» Dataset records:
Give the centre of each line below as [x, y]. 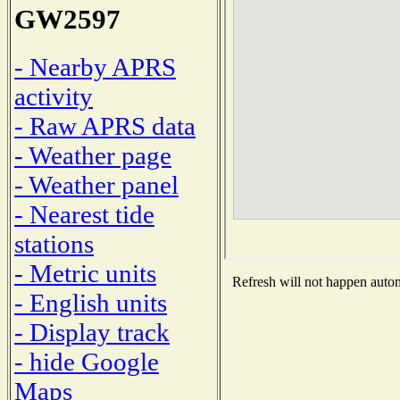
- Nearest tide [84, 214]
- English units [91, 302]
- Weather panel [96, 184]
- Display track [92, 332]
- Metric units [85, 273]
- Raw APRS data [105, 125]
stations [54, 243]
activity [54, 96]
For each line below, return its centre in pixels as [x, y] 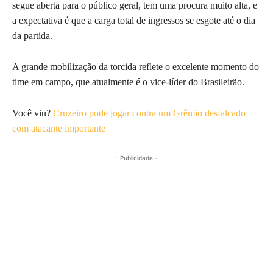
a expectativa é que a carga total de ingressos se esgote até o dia [134, 20]
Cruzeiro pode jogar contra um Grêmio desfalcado [149, 113]
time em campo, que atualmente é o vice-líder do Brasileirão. [128, 82]
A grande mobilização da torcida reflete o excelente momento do [136, 66]
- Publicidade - [136, 158]
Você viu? [33, 113]
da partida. [32, 35]
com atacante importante [59, 128]
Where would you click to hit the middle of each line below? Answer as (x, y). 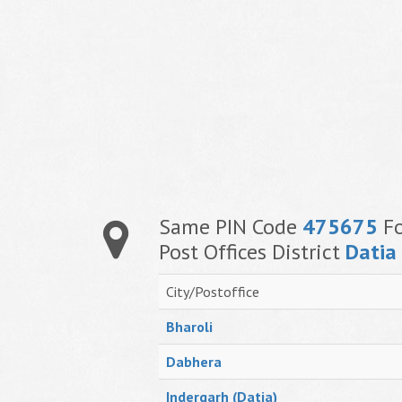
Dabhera (194, 362)
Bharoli (189, 327)
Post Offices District (252, 252)
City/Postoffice (213, 292)
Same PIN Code (231, 227)
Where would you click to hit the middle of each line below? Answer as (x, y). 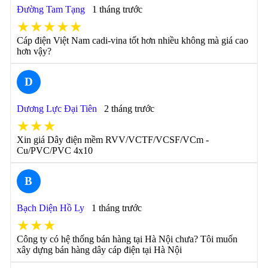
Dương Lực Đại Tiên (57, 109)
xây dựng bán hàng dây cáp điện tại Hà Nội (99, 250)
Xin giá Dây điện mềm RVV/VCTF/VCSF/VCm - (112, 140)
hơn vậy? (34, 51)
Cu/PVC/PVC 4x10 (54, 150)
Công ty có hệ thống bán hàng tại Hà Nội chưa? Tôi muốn (127, 239)
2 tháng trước (129, 109)
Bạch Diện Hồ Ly (50, 208)
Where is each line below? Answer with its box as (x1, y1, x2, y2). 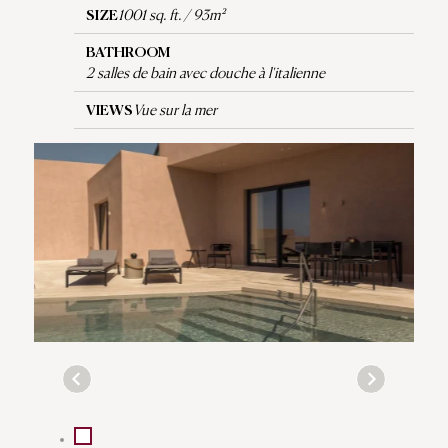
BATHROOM (86, 42, 171, 61)
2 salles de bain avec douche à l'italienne (86, 63, 326, 82)
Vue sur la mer (133, 100, 218, 119)
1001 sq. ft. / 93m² (118, 5, 226, 24)
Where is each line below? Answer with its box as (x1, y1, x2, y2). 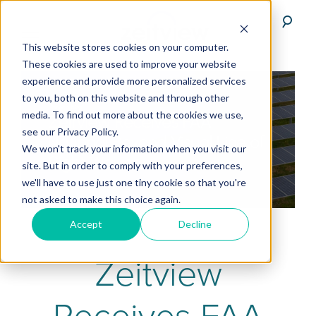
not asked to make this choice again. (21, 193, 181, 205)
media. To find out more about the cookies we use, (21, 108, 243, 121)
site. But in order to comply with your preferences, (21, 159, 243, 171)
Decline (178, 217, 212, 230)
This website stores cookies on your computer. (21, 40, 229, 53)
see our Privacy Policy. (21, 125, 119, 138)
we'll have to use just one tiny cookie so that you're (21, 176, 246, 188)
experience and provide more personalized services (21, 74, 246, 87)
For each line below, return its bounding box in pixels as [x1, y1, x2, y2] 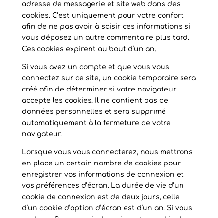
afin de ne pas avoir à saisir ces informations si [21, 23, 190, 30]
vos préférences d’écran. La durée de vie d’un [21, 182, 184, 189]
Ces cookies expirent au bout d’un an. [21, 45, 156, 53]
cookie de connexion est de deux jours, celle [21, 193, 180, 200]
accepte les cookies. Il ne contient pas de [21, 97, 168, 104]
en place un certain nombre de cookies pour [21, 160, 181, 167]
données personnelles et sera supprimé [21, 108, 166, 115]
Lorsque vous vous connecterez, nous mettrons [21, 148, 193, 156]
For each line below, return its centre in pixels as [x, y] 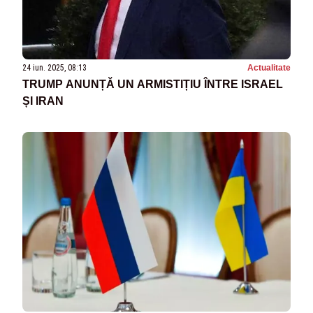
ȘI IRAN [43, 101]
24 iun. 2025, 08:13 [54, 68]
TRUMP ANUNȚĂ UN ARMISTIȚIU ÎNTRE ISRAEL [153, 85]
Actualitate [269, 68]
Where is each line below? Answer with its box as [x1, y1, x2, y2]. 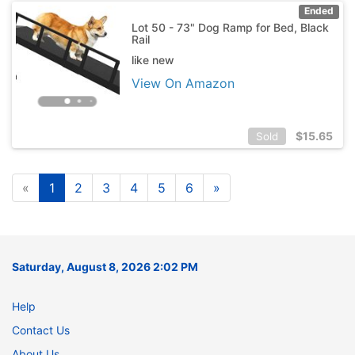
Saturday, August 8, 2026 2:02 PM [12, 259, 198, 273]
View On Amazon [131, 74, 235, 91]
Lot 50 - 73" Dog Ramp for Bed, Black [131, 20, 329, 34]
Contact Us [12, 323, 70, 337]
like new [131, 52, 174, 67]
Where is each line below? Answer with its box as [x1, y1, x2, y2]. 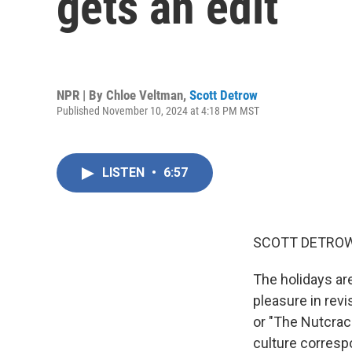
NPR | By [57, 86, 106, 103]
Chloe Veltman [106, 86, 183, 103]
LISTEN [102, 165, 148, 180]
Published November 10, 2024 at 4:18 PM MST [57, 104, 259, 117]
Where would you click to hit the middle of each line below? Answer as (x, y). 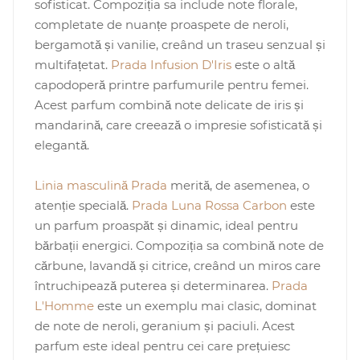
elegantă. (61, 145)
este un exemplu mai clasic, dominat (205, 305)
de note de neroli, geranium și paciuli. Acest (164, 325)
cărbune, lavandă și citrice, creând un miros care (177, 265)
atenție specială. (83, 205)
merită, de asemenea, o (238, 185)
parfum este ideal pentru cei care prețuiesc (162, 346)
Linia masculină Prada (100, 185)

» Task item: Take the entries above and restate them word for word, minus their images.

» Your solution:
Give the centre of each line below as [x, y]. 
- Nearest tide [84, 214]
- English units [91, 302]
- Weather panel [96, 184]
- Display track [92, 332]
- Metric units [85, 273]
- Raw APRS data [105, 125]
stations [54, 243]
activity [54, 96]
For each line below, return its centre in pixels as [x, y] 
a expectativa é que a carga total de ingressos se esgote até o dia [134, 20]
Cruzeiro pode jogar contra um Grêmio desfalcado [149, 113]
time em campo, que atualmente é o vice-líder do Brasileirão. [128, 82]
A grande mobilização da torcida reflete o excelente momento do [136, 66]
- Publicidade - [136, 158]
Você viu? [33, 113]
da partida. [32, 35]
com atacante importante [59, 128]
Where would you click to hit the middle of each line below? Answer as (x, y). 
Dabhera (194, 362)
Bharoli (189, 327)
Post Offices District (252, 252)
City/Postoffice (213, 292)
Same PIN Code (231, 227)
Where would you click to hit the middle of each line below? Answer as (x, y). 
Dương Lực Đại Tiên (57, 109)
xây dựng bán hàng dây cáp điện tại Hà Nội (99, 250)
Xin giá Dây điện mềm RVV/VCTF/VCSF/VCm - (112, 140)
hơn vậy? (34, 51)
Cu/PVC/PVC 4x10 (54, 150)
Công ty có hệ thống bán hàng tại Hà Nội chưa? Tôi muốn (127, 239)
2 tháng trước (129, 109)
Bạch Diện Hồ Ly (50, 208)
Where is each line below? Answer with its box as (x1, y1, x2, y2). 
BATHROOM (86, 42, 171, 61)
2 salles de bain avec douche à l'italienne (86, 63, 326, 82)
Vue sur la mer (133, 100, 218, 119)
1001 sq. ft. / 93m² (118, 5, 226, 24)
Where is each line below? Answer with its box as (x1, y1, x2, y2). 
not asked to make this choice again. (21, 193, 181, 205)
media. To find out more about the cookies we use, (21, 108, 243, 121)
site. But in order to comply with your preferences, (21, 159, 243, 171)
Decline (178, 217, 212, 230)
This website stores cookies on your computer. (21, 40, 229, 53)
see our Privacy Policy. (21, 125, 119, 138)
we'll have to use just one tiny cookie so that you're (21, 176, 246, 188)
experience and provide more personalized services (21, 74, 246, 87)
For each line below, return its bounding box in pixels as [x1, y1, x2, y2] 
afin de ne pas avoir à saisir ces informations si [21, 23, 190, 30]
vos préférences d’écran. La durée de vie d’un [21, 182, 184, 189]
Ces cookies expirent au bout d’un an. [21, 45, 156, 53]
cookie de connexion est de deux jours, celle [21, 193, 180, 200]
accepte les cookies. Il ne contient pas de [21, 97, 168, 104]
en place un certain nombre de cookies pour [21, 160, 181, 167]
données personnelles et sera supprimé [21, 108, 166, 115]
Lorsque vous vous connecterez, nous mettrons [21, 148, 193, 156]
For each line below, return its centre in pixels as [x, y] 
ȘI IRAN [43, 101]
24 iun. 2025, 08:13 [54, 68]
TRUMP ANUNȚĂ UN ARMISTIȚIU ÎNTRE ISRAEL [153, 85]
Actualitate [269, 68]
Where is each line below? Answer with its box as [x1, y1, x2, y2]. 
Saturday, August 8, 2026 2:02 PM [12, 259, 198, 273]
View On Amazon [131, 74, 235, 91]
Lot 50 - 73" Dog Ramp for Bed, Black [131, 20, 329, 34]
Contact Us [12, 323, 70, 337]
like new [131, 52, 174, 67]
Where is each line below? Answer with its box as [x1, y1, x2, y2]. 
NPR | By [57, 86, 106, 103]
Chloe Veltman [106, 86, 183, 103]
LISTEN [102, 165, 148, 180]
Published November 10, 2024 at 4:18 PM MST [57, 104, 259, 117]
Where would you click to hit the middle of each line below? Answer as (x, y). 
elegantă. (61, 145)
este un exemplu mai clasic, dominat (205, 305)
de note de neroli, geranium și paciuli. Acest (164, 325)
cărbune, lavandă și citrice, creând un miros care (177, 265)
atenție specială. (83, 205)
merită, de asemenea, o (238, 185)
parfum este ideal pentru cei care prețuiesc (162, 346)
Linia masculină Prada (100, 185)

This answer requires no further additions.